→ The data
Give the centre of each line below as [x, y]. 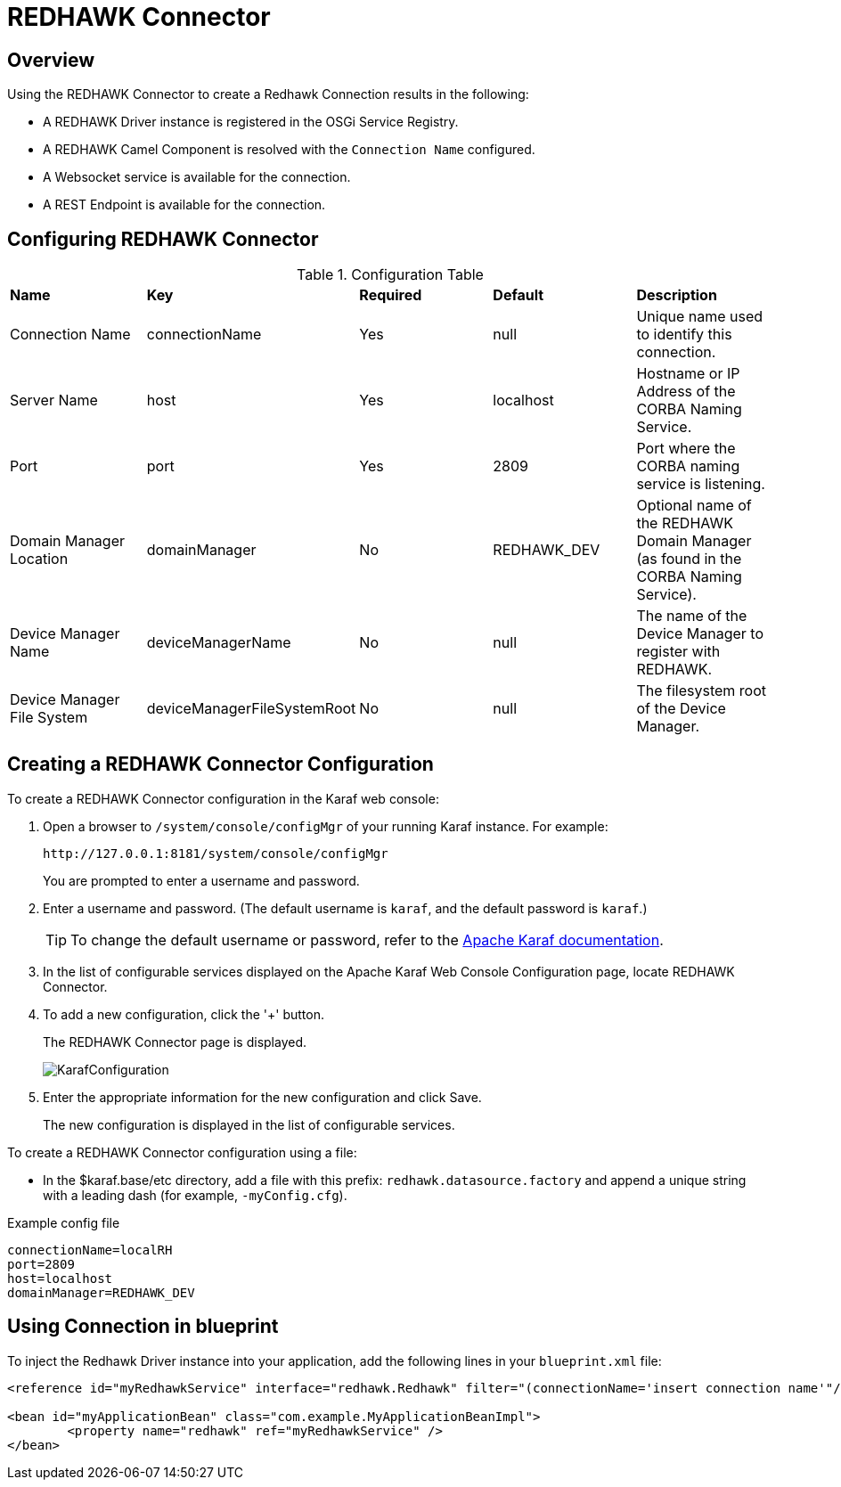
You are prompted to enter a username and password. [201, 880]
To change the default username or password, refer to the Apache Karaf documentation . [367, 940]
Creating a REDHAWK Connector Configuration [220, 764]
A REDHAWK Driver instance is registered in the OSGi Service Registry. [251, 122]
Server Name [54, 400]
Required [391, 295]
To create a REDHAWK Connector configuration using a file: [182, 1152]
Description [677, 295]
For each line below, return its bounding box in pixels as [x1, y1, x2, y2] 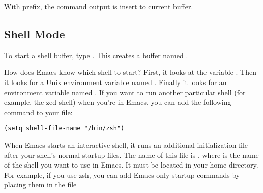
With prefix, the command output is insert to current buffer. [4, 1, 193, 11]
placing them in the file [4, 179, 77, 190]
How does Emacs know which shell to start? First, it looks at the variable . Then [4, 67, 256, 77]
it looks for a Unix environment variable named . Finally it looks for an [4, 76, 227, 87]
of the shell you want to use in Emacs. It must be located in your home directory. [4, 159, 258, 170]
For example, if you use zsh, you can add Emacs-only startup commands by [4, 169, 240, 180]
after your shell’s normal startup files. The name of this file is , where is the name [4, 149, 259, 160]
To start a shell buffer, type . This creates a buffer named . [4, 49, 188, 60]
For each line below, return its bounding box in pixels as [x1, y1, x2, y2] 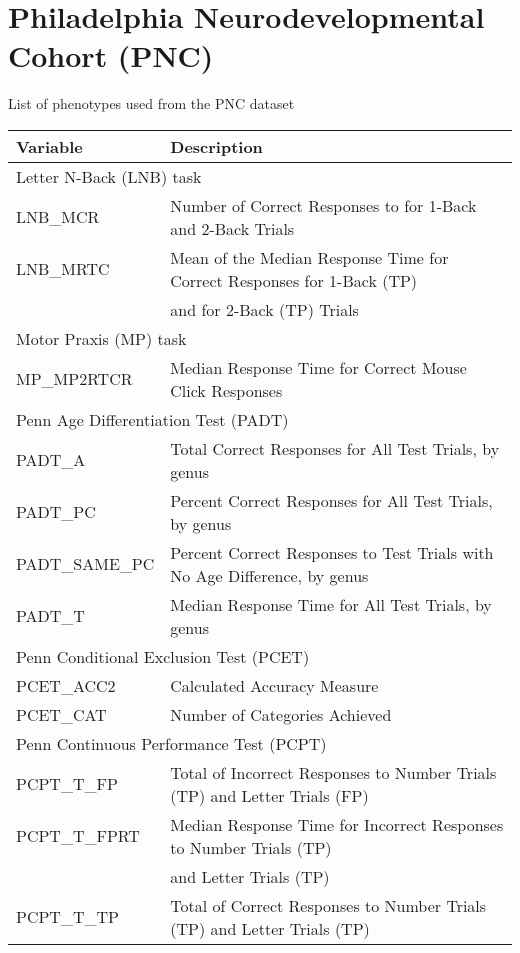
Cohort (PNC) [8, 35, 214, 76]
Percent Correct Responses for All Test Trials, [170, 488, 493, 512]
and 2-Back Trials [170, 216, 295, 240]
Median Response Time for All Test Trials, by [170, 592, 492, 616]
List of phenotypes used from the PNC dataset [8, 93, 295, 114]
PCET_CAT [16, 702, 107, 726]
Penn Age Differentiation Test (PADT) [16, 407, 289, 431]
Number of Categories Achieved [170, 702, 392, 726]

→ Your instructions
Would you show every line in the data above that contains the string "looks"?

→ Response to the exercise
How does Emacs know which shell to start? First, it looks at the variable . Then [4, 67, 256, 77]
it looks for a Unix environment variable named . Finally it looks for an [4, 76, 227, 87]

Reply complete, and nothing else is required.